** Opening MATERIAL TO PROCESS block **

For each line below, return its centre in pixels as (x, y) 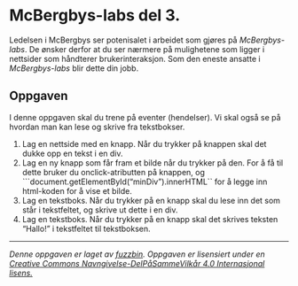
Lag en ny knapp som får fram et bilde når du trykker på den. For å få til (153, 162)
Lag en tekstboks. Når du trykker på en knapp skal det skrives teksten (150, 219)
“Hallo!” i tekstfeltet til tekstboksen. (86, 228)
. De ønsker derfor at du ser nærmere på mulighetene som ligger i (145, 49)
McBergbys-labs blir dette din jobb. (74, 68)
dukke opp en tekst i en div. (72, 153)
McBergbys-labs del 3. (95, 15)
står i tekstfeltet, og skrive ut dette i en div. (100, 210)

** Closing MATERIAL TO PROCESS block **
** Opening MATERIAL TO PROCESS block **

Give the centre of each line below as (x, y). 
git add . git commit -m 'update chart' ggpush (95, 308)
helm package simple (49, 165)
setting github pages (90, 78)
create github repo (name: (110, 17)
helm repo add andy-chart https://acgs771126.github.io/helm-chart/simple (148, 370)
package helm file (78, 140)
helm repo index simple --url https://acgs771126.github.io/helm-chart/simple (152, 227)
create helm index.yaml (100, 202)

** Closing MATERIAL TO PROCESS block **

PROBLEM STATEMENT -> Lines containing the word "dette": copy every one of them from the records above.

ANSWER SECTION ->
McBergbys-labs blir dette din jobb. (74, 68)
står i tekstfeltet, og skrive ut dette i en div. (100, 210)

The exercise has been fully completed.